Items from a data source
*** Begin section ***

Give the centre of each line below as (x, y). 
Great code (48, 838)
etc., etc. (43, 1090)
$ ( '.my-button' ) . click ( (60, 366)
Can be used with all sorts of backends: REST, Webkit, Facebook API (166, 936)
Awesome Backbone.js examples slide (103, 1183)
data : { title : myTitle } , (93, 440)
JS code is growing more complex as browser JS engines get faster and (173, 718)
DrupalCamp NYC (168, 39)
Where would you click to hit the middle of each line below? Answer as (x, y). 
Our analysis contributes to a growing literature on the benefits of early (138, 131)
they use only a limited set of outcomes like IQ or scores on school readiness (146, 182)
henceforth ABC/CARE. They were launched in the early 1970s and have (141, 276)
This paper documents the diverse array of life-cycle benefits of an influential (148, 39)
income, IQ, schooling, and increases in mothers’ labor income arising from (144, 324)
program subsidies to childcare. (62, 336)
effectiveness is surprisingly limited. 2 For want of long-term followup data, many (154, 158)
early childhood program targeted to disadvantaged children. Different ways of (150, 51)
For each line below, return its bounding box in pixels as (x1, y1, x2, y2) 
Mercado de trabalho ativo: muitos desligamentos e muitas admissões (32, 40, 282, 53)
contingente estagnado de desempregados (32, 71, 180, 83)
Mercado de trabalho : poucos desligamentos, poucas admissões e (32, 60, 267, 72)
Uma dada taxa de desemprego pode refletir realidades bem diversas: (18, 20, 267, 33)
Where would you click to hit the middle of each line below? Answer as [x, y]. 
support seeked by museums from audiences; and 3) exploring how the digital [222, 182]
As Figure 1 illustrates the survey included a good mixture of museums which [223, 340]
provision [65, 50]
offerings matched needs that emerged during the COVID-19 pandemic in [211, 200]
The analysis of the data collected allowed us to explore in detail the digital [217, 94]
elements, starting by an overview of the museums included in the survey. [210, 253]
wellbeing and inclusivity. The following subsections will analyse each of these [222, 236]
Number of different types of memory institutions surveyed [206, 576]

*** End section ***
*** Begin section ***

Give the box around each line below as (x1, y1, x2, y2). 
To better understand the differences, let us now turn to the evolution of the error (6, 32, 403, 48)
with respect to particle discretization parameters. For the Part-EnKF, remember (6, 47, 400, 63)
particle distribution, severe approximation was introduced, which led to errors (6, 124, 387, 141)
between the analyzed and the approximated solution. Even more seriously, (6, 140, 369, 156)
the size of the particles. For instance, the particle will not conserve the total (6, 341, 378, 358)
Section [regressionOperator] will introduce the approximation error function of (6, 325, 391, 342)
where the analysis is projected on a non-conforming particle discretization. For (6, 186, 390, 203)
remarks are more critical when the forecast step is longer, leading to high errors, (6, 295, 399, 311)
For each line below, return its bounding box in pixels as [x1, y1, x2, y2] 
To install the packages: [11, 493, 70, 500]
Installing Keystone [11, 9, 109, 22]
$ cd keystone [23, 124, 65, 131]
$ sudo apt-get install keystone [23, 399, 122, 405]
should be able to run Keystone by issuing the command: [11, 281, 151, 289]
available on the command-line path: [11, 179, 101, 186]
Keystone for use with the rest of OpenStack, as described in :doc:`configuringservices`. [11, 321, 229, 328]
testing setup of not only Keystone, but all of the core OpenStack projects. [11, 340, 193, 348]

*** End section ***

→ **WORK ITEM**: Please tally the lines in the data above containing the string "will", and give the number alone.

→ **WORKED SOLUTION**: 3